Ecosystem Protection

One facet of ecotourism is the community of indigenous people who are making the transition from exploiting their countryside for personal survival, to protecting the region in which they live and creating a sustainable economy for the benefit of all its members.

Deforestation of tropical rainforests is a major issue in many under-developed countries. Locals in many such lands have found it necessary to denude their homeland to survive. They simply didn’t know about any other possibilities. Ecotourism offers a sustainable answer for such localities, and some of those communities are already making the change.

A Radical Turnaround

An example of an indigenous people moving away from a non-sustainable economy to a healthy, ecotourism attraction occurred in Uganda recently. A wildlife reserve earmarked for destruction to make way for biofuel crops was saved after a study showed that it would earn more from eco-tourism.

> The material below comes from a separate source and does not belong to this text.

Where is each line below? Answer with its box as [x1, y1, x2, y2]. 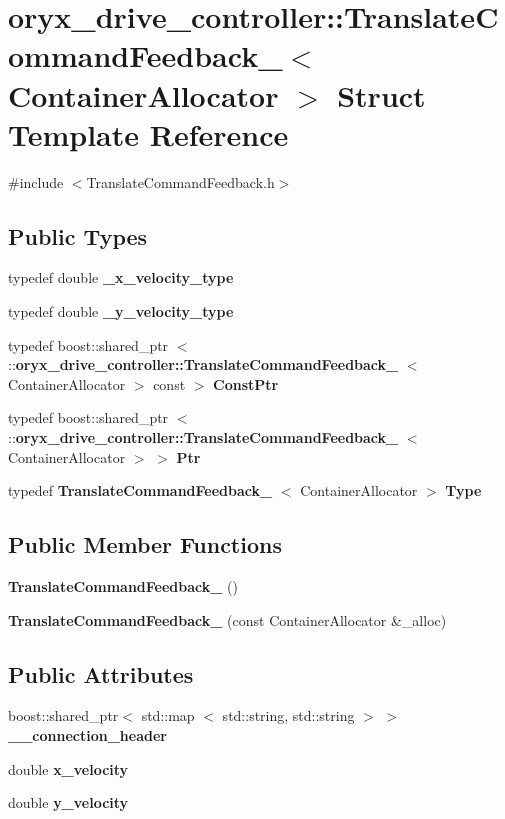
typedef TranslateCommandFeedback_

Plans were in place for more than 17,000 acres of a Ugandan forest described as a “wildlife jewel” by a London Times reporter to be destroyed. The Mabira Forest Reserve near Lake Victoria was slated to be leveled and replanted with sugar cane for the production of ethanol.

A study by Nature Uganda, a conservation group, showed that the financial benefits of protecting the forest, the total of which covers 74,000 acres, and encouraging eco-tourism, vastly outstripped the potential of biofuel crops.

The Nature Uganda study reported the commercial value of tourism and carbon capture in Mabira was estimated at more than $316 million a year; sugar cane production would yield a maximum of 35,784 tons over three years and be worth less than $20 million.

As a result, ecotourism in Uganda is now the country’s second-biggest magnet for foreign currency and the Mabira Forest Reserve brings in 62 per cent of income from trips to forest reserves.